# [Task requirements]
Retrieve each line that contains the word "blind" from the entries below.

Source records
::::::

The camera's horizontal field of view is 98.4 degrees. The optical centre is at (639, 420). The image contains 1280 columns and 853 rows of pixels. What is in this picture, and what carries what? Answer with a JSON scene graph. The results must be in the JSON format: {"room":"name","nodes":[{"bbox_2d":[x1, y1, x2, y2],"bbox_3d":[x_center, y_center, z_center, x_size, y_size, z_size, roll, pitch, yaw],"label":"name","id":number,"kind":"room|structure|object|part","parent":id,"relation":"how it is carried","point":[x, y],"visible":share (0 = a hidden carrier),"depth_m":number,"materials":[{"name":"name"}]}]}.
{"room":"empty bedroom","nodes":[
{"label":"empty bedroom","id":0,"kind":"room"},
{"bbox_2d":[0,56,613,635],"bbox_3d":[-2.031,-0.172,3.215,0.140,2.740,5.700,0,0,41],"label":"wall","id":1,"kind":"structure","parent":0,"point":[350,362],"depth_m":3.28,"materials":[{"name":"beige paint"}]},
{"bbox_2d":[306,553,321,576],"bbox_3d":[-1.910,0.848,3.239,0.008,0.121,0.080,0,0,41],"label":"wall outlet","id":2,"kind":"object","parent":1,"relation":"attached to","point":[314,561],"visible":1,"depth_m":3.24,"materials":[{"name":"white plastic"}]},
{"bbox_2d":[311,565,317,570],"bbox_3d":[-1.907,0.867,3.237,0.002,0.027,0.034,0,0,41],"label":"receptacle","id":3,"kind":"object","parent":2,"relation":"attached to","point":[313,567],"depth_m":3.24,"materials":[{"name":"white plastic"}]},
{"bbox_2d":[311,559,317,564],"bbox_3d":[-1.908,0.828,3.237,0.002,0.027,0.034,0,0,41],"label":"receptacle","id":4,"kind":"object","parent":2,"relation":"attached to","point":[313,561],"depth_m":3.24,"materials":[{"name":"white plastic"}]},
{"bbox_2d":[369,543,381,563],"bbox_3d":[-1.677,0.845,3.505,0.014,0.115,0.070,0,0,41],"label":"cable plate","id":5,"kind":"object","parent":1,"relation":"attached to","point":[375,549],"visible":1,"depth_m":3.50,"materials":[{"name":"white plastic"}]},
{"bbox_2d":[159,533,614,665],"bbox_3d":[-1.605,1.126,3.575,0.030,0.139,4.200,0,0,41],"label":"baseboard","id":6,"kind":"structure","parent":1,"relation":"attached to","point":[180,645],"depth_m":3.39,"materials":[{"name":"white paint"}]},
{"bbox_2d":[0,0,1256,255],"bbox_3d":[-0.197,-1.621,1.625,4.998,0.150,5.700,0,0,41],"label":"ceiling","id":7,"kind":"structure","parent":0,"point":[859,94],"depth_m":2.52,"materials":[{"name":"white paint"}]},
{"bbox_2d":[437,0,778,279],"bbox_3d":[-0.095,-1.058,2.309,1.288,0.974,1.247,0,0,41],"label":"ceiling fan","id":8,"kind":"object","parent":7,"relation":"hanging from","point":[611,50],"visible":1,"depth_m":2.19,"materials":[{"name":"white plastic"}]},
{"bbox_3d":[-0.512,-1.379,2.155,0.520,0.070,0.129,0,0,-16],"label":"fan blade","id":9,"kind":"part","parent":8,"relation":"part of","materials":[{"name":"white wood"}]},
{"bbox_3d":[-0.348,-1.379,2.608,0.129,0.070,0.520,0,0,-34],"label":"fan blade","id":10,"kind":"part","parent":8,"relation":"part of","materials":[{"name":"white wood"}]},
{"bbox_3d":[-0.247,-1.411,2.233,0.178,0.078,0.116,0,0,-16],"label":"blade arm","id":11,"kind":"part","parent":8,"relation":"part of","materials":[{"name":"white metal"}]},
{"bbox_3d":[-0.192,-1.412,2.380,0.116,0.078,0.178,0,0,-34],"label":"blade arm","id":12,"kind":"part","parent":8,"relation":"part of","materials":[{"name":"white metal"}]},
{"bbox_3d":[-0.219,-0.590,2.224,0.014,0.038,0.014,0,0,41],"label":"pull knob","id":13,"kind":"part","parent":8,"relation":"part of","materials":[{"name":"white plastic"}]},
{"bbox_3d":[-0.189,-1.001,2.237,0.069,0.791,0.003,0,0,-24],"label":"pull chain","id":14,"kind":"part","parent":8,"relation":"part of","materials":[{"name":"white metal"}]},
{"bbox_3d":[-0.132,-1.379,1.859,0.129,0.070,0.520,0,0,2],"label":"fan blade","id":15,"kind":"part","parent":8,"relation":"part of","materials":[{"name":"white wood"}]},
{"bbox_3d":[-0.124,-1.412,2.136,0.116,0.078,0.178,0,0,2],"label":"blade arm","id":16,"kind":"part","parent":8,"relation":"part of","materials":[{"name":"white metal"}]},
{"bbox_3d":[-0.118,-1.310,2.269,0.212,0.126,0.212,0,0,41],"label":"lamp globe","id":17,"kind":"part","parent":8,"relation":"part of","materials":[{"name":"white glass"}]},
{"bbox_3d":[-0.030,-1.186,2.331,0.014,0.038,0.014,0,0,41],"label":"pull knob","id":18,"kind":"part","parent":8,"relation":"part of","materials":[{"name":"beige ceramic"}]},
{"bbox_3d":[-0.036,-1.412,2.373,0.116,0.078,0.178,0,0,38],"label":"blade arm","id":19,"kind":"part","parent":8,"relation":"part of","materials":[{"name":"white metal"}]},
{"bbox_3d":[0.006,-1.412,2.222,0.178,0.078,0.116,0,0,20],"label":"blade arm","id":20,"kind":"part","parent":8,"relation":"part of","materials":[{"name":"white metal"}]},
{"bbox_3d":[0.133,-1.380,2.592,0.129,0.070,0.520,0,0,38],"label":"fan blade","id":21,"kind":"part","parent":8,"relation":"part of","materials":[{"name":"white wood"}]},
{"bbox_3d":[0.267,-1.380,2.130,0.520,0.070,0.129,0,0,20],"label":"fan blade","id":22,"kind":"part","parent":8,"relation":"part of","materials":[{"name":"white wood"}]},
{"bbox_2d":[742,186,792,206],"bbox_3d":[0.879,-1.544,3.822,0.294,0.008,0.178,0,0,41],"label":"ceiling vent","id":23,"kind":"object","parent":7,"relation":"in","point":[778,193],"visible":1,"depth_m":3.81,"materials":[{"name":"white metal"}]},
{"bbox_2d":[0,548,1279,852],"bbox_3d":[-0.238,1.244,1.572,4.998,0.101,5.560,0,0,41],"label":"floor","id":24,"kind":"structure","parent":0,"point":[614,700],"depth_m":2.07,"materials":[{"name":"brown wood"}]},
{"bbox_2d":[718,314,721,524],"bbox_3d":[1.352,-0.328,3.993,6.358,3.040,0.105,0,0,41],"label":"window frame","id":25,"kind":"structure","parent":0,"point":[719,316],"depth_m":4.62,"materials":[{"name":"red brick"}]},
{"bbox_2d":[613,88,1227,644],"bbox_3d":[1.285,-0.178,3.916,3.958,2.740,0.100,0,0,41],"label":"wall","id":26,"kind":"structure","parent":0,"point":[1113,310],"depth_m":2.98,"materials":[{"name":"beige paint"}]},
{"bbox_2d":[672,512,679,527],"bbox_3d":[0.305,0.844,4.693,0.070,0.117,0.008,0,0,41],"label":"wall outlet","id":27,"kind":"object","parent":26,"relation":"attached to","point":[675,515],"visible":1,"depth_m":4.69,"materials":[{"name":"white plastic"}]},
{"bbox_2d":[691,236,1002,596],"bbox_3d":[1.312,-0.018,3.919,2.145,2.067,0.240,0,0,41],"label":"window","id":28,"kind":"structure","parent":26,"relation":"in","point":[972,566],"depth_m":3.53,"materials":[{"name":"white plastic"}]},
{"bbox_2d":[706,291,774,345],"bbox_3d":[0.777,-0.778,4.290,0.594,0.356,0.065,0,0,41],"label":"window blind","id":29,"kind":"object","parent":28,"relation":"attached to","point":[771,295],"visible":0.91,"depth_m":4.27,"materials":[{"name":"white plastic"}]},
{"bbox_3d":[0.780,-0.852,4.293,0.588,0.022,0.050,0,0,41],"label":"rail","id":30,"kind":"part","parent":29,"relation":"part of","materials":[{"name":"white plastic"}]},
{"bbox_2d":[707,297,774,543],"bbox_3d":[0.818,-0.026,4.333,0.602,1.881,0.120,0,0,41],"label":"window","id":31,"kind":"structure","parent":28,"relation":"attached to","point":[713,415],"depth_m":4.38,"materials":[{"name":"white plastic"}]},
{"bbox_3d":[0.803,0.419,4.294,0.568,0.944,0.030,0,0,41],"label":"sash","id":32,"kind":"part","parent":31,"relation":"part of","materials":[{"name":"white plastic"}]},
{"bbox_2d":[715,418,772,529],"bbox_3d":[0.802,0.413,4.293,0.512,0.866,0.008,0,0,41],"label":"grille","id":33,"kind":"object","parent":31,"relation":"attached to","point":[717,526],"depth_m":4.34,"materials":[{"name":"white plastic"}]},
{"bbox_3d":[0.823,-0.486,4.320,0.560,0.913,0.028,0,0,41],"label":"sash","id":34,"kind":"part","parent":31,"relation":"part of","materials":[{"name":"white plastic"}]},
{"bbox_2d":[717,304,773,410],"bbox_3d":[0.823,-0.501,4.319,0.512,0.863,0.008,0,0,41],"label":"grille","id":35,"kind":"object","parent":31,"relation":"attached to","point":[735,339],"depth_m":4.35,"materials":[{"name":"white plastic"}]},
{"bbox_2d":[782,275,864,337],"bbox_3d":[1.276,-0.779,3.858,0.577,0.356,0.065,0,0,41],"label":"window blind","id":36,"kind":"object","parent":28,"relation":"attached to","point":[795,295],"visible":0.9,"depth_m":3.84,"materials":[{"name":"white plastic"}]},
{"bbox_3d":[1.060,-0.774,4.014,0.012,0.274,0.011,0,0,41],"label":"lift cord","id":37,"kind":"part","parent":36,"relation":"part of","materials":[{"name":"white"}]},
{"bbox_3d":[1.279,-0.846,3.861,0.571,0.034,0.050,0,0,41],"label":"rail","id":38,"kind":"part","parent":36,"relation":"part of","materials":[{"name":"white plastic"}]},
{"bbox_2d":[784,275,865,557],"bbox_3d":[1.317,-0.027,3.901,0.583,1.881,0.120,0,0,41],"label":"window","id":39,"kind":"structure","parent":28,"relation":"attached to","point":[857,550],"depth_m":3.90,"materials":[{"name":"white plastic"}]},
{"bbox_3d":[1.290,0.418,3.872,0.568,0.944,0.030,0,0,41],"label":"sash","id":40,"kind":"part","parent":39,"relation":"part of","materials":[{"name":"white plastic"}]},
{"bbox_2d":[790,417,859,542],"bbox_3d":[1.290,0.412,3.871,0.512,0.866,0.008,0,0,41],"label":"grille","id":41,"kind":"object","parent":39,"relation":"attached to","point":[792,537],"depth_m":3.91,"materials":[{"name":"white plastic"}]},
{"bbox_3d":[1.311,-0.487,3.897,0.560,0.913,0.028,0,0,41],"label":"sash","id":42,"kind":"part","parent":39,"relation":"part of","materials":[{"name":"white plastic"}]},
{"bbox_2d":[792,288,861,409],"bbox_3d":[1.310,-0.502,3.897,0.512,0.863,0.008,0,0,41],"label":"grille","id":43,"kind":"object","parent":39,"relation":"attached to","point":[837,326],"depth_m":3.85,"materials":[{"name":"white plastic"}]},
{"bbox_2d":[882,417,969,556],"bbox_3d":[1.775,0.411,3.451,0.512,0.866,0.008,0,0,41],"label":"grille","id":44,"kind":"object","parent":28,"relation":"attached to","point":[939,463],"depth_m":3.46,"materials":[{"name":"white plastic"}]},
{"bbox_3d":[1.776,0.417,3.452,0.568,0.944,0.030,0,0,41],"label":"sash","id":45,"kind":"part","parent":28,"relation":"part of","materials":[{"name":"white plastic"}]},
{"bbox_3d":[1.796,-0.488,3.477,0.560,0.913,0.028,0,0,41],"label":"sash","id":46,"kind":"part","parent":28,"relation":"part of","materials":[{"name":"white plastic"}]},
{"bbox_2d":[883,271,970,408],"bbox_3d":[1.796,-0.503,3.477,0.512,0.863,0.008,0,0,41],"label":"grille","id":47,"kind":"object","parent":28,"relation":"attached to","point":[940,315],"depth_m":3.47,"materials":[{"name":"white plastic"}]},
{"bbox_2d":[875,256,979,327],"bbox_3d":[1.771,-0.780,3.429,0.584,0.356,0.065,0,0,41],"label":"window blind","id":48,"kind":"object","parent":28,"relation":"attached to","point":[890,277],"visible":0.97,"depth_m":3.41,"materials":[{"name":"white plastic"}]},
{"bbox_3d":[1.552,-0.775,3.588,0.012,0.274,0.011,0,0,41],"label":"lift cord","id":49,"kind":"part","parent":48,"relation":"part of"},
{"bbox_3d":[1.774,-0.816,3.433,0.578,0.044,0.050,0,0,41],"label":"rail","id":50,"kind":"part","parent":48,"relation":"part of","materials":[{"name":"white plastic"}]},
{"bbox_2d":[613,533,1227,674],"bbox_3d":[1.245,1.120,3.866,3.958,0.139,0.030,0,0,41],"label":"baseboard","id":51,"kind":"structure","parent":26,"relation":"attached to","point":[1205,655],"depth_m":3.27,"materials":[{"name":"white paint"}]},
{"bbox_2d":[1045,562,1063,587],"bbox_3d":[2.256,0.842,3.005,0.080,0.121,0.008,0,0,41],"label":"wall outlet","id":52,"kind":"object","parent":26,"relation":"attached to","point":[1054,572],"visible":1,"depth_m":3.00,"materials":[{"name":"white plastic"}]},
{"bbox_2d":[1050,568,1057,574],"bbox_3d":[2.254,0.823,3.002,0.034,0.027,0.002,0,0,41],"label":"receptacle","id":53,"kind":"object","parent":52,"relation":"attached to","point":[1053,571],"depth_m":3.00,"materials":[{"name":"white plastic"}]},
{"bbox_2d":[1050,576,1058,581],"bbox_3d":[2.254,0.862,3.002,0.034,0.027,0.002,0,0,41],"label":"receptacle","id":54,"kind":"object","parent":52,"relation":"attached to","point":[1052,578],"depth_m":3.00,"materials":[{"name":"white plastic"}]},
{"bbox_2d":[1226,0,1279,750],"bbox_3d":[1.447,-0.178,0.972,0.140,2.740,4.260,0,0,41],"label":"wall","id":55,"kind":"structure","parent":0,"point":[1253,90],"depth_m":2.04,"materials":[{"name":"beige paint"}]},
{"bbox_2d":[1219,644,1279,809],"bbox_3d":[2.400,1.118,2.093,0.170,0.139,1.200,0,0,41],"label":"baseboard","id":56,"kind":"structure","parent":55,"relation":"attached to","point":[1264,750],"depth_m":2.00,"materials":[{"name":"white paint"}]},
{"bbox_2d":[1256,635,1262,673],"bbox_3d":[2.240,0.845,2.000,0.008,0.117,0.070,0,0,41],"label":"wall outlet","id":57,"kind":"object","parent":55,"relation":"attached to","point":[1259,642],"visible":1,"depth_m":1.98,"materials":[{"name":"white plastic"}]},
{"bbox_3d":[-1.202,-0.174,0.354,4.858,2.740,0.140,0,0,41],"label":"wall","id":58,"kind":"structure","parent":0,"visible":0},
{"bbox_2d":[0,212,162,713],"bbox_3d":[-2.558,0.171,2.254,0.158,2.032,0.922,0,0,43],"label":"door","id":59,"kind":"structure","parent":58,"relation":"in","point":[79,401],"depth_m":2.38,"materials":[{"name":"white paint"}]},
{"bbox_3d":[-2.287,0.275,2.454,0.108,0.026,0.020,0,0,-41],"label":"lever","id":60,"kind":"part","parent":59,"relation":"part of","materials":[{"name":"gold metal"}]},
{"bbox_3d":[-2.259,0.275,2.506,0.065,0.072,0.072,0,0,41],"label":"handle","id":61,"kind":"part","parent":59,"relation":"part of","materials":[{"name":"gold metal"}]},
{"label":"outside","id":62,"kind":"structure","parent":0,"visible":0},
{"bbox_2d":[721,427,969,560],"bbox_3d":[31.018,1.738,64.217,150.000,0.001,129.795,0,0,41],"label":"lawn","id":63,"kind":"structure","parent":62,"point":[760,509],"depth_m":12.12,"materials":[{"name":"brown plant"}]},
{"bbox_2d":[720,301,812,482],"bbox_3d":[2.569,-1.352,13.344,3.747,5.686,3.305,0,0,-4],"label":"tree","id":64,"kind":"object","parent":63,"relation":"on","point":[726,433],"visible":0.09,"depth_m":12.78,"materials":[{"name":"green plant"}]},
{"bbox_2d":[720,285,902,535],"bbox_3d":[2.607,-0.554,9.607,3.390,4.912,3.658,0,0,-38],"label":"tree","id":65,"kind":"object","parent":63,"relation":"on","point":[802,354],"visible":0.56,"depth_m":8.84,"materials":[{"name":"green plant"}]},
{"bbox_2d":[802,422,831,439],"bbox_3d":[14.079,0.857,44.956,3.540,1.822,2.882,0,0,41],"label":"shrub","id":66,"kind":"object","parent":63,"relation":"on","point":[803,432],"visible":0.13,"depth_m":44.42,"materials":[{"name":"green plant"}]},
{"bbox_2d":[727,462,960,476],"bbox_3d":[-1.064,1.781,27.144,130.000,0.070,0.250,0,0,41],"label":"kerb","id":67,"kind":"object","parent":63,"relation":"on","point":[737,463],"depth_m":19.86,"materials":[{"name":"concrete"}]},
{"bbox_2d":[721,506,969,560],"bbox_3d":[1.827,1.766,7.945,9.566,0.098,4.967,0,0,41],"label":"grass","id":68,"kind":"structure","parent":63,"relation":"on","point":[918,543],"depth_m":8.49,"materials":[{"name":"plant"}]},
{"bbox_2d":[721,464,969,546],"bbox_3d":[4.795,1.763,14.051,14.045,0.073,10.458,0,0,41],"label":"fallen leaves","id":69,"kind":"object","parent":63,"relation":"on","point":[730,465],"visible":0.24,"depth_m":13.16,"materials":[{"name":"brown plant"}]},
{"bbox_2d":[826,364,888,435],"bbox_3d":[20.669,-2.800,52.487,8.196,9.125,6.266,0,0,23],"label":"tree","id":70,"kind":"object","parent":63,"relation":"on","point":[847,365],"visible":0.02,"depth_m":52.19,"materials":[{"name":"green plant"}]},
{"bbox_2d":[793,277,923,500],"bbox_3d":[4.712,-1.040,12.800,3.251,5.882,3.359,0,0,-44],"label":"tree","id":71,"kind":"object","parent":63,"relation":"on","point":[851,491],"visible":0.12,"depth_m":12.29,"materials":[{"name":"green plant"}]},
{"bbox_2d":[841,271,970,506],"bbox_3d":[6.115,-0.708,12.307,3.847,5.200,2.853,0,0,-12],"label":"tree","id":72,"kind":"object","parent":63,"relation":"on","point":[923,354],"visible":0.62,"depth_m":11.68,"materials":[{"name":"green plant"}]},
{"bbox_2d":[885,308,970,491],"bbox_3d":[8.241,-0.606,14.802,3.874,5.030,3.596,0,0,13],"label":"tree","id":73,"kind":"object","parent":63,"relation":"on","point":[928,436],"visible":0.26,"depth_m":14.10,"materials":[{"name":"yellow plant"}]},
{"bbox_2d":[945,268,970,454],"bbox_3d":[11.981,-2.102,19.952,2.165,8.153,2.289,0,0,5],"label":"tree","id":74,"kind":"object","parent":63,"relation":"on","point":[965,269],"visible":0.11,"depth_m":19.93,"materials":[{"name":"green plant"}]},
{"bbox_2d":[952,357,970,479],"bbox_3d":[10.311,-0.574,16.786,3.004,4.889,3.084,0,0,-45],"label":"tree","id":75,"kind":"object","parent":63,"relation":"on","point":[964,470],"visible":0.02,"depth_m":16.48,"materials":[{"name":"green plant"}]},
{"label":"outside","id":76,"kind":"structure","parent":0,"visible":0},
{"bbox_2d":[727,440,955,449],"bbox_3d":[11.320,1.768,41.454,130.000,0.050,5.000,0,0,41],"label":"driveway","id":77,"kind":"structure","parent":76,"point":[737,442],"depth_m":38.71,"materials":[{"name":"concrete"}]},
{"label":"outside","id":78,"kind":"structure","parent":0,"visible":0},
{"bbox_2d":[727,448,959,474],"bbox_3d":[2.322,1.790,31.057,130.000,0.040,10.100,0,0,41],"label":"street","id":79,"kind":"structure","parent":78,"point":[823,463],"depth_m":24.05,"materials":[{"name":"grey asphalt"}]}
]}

::::::

# [Task solution]
{"bbox_2d":[706,291,774,345],"bbox_3d":[0.777,-0.778,4.290,0.594,0.356,0.065,0,0,41],"label":"window blind","id":29,"kind":"object","parent":28,"relation":"attached to","point":[771,295],"visible":0.91,"depth_m":4.27,"materials":[{"name":"white plastic"}]},
{"bbox_2d":[782,275,864,337],"bbox_3d":[1.276,-0.779,3.858,0.577,0.356,0.065,0,0,41],"label":"window blind","id":36,"kind":"object","parent":28,"relation":"attached to","point":[795,295],"visible":0.9,"depth_m":3.84,"materials":[{"name":"white plastic"}]},
{"bbox_2d":[875,256,979,327],"bbox_3d":[1.771,-0.780,3.429,0.584,0.356,0.065,0,0,41],"label":"window blind","id":48,"kind":"object","parent":28,"relation":"attached to","point":[890,277],"visible":0.97,"depth_m":3.41,"materials":[{"name":"white plastic"}]},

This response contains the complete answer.